Context ordering — models tend to weight the beginning and end of context more than the middle ("lost in the middle" problem). Put your highest-confidence chunks first and last.
Citation enforcement — instruct the model to cite the source document name or chunk ID. This surfaces retrieval errors immediately during eval.

Common Pitfalls and How to Avoid Them

Bad Chunking Strategies

The most common failure: chunks that cut across the very information the user is asking about. A table split in half, a code block severed at line 3, a numbered list where only items 1–4 land in the chunk.
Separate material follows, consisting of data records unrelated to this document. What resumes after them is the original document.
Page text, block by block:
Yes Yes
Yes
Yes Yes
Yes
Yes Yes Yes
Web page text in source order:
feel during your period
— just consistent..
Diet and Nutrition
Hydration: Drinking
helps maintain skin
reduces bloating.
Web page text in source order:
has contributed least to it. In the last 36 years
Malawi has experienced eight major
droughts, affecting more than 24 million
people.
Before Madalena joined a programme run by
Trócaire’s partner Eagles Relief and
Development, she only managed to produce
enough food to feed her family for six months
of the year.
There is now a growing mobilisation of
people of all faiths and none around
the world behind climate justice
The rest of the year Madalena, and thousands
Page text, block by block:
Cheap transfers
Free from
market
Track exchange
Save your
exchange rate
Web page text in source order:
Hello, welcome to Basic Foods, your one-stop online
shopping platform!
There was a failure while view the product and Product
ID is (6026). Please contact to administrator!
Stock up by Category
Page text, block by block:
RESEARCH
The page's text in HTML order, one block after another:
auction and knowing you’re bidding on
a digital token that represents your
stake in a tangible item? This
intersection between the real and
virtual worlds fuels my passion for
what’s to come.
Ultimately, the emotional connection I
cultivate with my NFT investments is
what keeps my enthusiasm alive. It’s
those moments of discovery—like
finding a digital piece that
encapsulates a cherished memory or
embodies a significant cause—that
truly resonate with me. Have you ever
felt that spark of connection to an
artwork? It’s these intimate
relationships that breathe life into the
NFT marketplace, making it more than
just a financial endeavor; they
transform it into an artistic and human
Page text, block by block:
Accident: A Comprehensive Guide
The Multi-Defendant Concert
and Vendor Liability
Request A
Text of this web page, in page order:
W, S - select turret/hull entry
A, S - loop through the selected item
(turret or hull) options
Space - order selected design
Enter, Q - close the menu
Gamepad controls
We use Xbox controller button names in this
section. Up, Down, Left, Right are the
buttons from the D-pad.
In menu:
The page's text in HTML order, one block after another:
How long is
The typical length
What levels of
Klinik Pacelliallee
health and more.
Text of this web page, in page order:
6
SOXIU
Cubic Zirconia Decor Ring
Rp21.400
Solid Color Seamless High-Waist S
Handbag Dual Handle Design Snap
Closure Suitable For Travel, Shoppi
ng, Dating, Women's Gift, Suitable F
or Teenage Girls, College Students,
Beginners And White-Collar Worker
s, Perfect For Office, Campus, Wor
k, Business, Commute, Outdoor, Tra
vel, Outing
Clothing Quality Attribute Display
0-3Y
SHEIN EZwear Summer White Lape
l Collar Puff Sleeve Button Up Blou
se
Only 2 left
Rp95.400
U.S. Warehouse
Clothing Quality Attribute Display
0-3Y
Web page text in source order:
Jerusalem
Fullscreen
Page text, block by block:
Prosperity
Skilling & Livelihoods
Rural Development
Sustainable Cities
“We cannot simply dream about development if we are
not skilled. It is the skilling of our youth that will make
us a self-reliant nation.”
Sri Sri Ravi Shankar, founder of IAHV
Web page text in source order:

Fix: inspect your chunks visually before indexing. Build a small script that prints 20 random chunks. If they look broken to you, they look broken to the retriever.

Poor Retrieval Quality

High cosine similarity does not mean high relevance. Two chunks can be semantically close in embedding space while one is completely off-topic in context.

Common causes:

Query is too vague — the embedding model can not distinguish what the user actually wants.
Chunks are too long — the embedding averages over too much content, diluting the signal.
Mismatch between embedding model training distribution and your corpus.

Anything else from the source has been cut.